Режиссер фильма об арт-группе "Война" Андрей Грязев сообщил, что, когда он возвращался с похорон активиста Леонида Николаева, его задержали и избили в отделении полиции. По словам Грязева, у подъезда его встретили двое сотрудников полиции с автоматами. Они потребовали сесть в машину и проехать с ними до отделения, заявив о "неких подозрениях". Протокол ему не дали, а нанесли несколько ударов дубинкой по руке. Врачи скорой помощи зафиксировали ушибы пальца и кисти правой руки. Леонид Николаев был одним из героев фильма Грязева "Завтра", посвященного радикальным акциям арт-группы. Защитой 33-летнего Андрея Грязева теперь, по его словам, займутся юристы благотворительного фонда "Русь сидящяя", которые готовят заявления в прокуратуру.
"Подошел ночью к подъезду, там стояла машина полиции. Рядом с машиной – два мента с автоматами. Они потребовали сесть в машину и проехать с ними до отделения. Сказали, есть некие подозрения", – написал в тот же день на своей страничке в Facebook Андрей Грязев.
– Вы возвращались с похорон Леонида Николаева. Была ли за вами какая-нибудь слежка и как проходило прощание с активистом?
– Я первым приехал к воротам кладбища. Это деревня Анкудиново в Подмосковье. Никого не было, но стояли машины с затонированными стеклами, в которых сидели неизвестные люди из определенных отделов и вели наблюдение. Как мне потом сказали, они пришли даже на отпевание и туда, где забирали тело. Кто-то них подошел к одному из оппозиционеров, там были нацболы, заявил, мол, мы для вашей же безопасности тут стоим. Что это значит, я не знаю.

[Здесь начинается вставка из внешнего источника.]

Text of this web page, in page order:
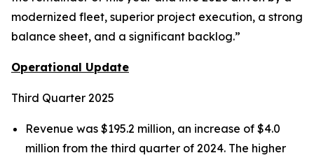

– Видели ли вы на похоронах соратников Леонида Николаева, лидера группы Олега Воротникова и его жену Наташу Сокол, с чьими именами связаны самые громкие акции "Войны"?
– Нет, их не было. Они же за границей, насколько я знаю. На похороны пришло много народу, потом были поминки, вечером мы гуляли в центре Москвы у метро "Октябрьская" в компании активистки Pussy Riot Маши Алехиной. Где-то к полуночи мы попрощались. Я спустился в метро, вышел на своей станции, пересел на автобус, доехал до своей остановки. Там мне еще до дома идти пешком через длинную узкую дорогу, которая очень плохо освещается. Когда дошел до своего дома, увидел полицейскую машину, возле нее двух сотрудников с автоматами. Они попросили вежливо документы. Я сказал, что у меня из документов есть только водительское удостоверение. Они пригласили сесть в машину.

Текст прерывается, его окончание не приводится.